Business Problem
A client was having performance issues with a web application because of the back end SQL Server database. This project involved identifying the performance bottleneck, scripting a reproducible test case to run in a test environment, and elevating the solution to production.
Solutions Used
- SQL Server Profiler
- Python
- SQL Refactoring
- Dbt
Project Details
The performance issues were systemic application lag that would result in the checkout process for the retailer’s point of sales systems hanging and causing unpleasant user experiences. To identify the issue, SQL Server Profiler was used to monitor the database traffic to the production database. You can think of SQL Server Profiler as a radar to your SQL server which shows all database traffic and exactly how long and against what resources transactions are run on your database.
Once there was enough sample data collected with the profiler tool the logs were reviewed. We were able to identify multiple issues which could be causality for the application slowness. Next we generated python scripts which would replicate the database traffic patterns observed in the tracer profiles. This would allow us to test possible solutions in a different environment with the same conditions in production.
Now that we could reproduce the database load with the Python scripts, we dug into various solutions which could help alleviate the slow SQL response to the application. For this particular issue two things stood out, one was the over indexing of multiple tables which negatively impacted the writes to the database. And the fact that some of the tables used in the production database were being accessed via a linked server.

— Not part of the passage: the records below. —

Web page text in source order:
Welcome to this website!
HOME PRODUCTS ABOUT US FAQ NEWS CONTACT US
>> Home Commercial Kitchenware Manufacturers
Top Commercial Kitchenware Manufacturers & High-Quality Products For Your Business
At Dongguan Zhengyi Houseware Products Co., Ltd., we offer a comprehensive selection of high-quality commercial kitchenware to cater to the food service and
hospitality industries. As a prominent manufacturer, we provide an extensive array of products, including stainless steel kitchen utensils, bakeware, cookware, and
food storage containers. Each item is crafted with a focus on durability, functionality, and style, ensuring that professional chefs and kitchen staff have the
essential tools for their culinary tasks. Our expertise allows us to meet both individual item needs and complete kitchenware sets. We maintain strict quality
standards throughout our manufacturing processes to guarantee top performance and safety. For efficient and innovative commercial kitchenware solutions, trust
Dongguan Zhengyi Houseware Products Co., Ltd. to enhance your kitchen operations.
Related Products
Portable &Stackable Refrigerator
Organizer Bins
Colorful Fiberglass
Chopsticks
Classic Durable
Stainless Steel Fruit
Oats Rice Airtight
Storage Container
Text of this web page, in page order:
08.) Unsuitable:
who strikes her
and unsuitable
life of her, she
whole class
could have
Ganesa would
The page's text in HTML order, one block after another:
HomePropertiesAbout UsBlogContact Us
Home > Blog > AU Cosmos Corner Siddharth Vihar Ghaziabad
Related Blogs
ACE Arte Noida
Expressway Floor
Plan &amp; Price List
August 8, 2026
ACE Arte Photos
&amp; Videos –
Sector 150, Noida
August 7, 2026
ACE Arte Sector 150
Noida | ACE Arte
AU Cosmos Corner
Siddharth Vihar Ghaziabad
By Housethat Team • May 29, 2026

For the SQL refactor phase of the project, we analyzed index usage on the tables with the slowest response times. We then removed the indexes with the lowest utilization, which were causing the lag in writes. We also advised that the tables which were being access via linked server be brought into the production SQL server instance so that the additional latency could be resolved.

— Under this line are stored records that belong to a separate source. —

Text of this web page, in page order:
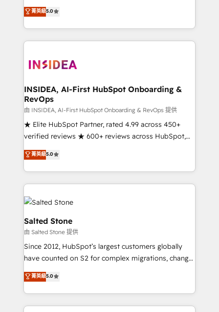
partnerships, we guide organizations through the
revenue maturity model - delivering the right
grows.
experienced and fully accredited HubSpot Solutions
Partner. 🚀 With 2,750+ HubSpot projects delivered
and 370+ specialists across EMEA, APAC and NAM,
we de-risk complex CRM programmes and
multi-region migrations to AI-powered automation,
scale. 🏆 HubSpot’s CEO called us “the partner of the
future.” Others agree it is proof of trust built through
measurable impact.
菁英級5.0
INSIDEA, AI-First HubSpot Onboarding &
RevOps
由 INSIDEA, AI-First HubSpot Onboarding & RevOps 提供
★ Elite HubSpot Partner, rated 4.99 across 450+
verified reviews ★ 600+ reviews across HubSpot,
G2 & Clutch ★ 150+ in-house HubSpot-certified
experts ★ 1,500+ implementations across 25+
countries ★ AI-first, RevOps-led, onboarding-
obsessed INSIDEA helps growing companies turn
HubSpot into a revenue engine. We onboard your
team, migrate your data, and build AI-powered
workflows that drive adoption from week one, in
your time zone. What we do: ➤ Onboarding: Live in
weeks, with workflows built around your business,
not a template. ➤ Migration: Move from any legacy
CRM. Zero downtime, full data integrity. ➤
Implementation: Configure HubSpot to run your
revenue process. Sales, marketing, and service wired
菁英級5.0
Salted Stone
由 Salted Stone 提供
Since 2012, HubSpot’s largest customers globally
have counted on S2 for complex migrations, change
management, systems integration, and creative
solutions that deliver measurable impact and
transform brand experiences As one of the few full-
service creative agencies in the HubSpot
菁英級5.0
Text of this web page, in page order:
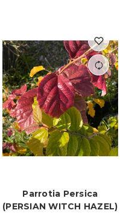
Parrotia Persica
(PERSIAN WITCH HAZEL)
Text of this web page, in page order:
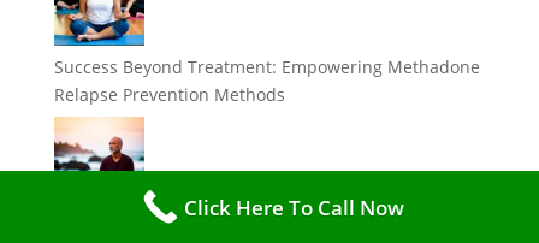
Success Beyond Treatment: Empowering Methadone
Relapse Prevention Methods
Breaking the Cycle: Effective Methadone Relapse
Click Here To Call Now
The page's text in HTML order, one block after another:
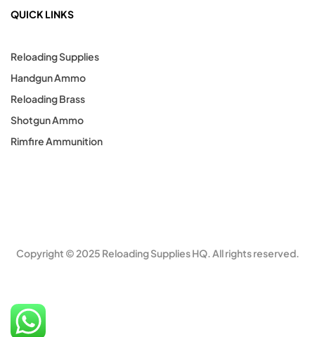
QUICK LINKS
Reloading Supplies
Handgun Ammo
Reloading Brass
Shotgun Ammo
Rimfire Ammunition
Copyright © 2025 Reloading Supplies HQ. All rights reserved.
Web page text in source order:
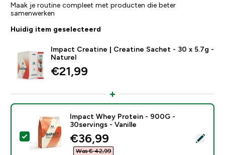
Maak je routine compleet met producten die beter
samenwerken
Huidig item geselecteerd
Impact Creatine | Creatine Sachet - 30 x 5.7g -
Naturel
€21,99‎
Selecteer dit product - Impact Whey Protein - 900G
Impact Whey Protein - 900G -
30servings - Vanille
discounted price
€36,99‎
Was € 42,99‎
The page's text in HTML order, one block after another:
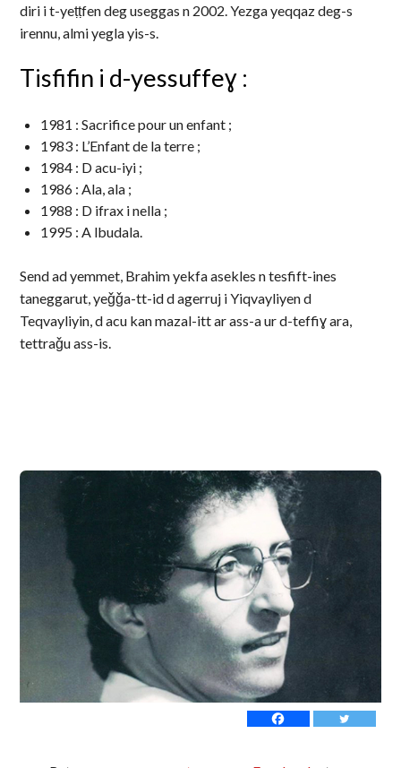
diri i t-yeṭṭfen deg useggas n 2002. Yezga yeqqaz deg-s
irennu, almi yegla yis-s.
Tisfifin i d-yessuffeɣ :
1981 : Sacrifice pour un enfant ;
1983 : L’Enfant de la terre ;
1984 : D acu-iyi ;
1986 : Ala, ala ;
1988 : D ifrax i nella ;
1995 : A lbudala.
Send ad yemmet, Brahim yekfa asekles n tesfift-ines
taneggarut, yeǧǧa-tt-id d agerruj i Yiqvayliyen d
Teqvayliyin, d acu kan mazal-itt ar ass-a ur d-teffiɣ ara,
tettraǧu ass-is.
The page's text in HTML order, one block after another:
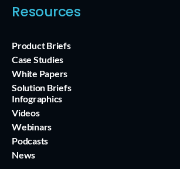
Resources
Product Briefs
Case Studies
White Papers
Solution Briefs
Infographics
Videos
Webinars
Podcasts
News

Lastly for the deployment piece of the project, we utilized a framework called Database Build Tools (DBT). DBT offers connectors for the most popular RDMS’s and at its core helps with deploying your database changes to multiple environments and source controlling those changes. With multiple DBT profiles, we can deploy to the test and production environments the same changes within minutes. We simply pointed DBT to the production profile and deployed the same changes we had successfully tested in the test environment to production.
Impact and Results
The impact from the changes we made resulted in a 50% decrease in checkout time for the retailer’s POS system. Previous database behaviors which could take from 30-45 seconds per transaction were lowered to 3-4 seconds (90%). The client is also now primed to use DBT as their deployment mechanism and has been trained on the advantages of the tool to better manage their data architecture and application needs in the future.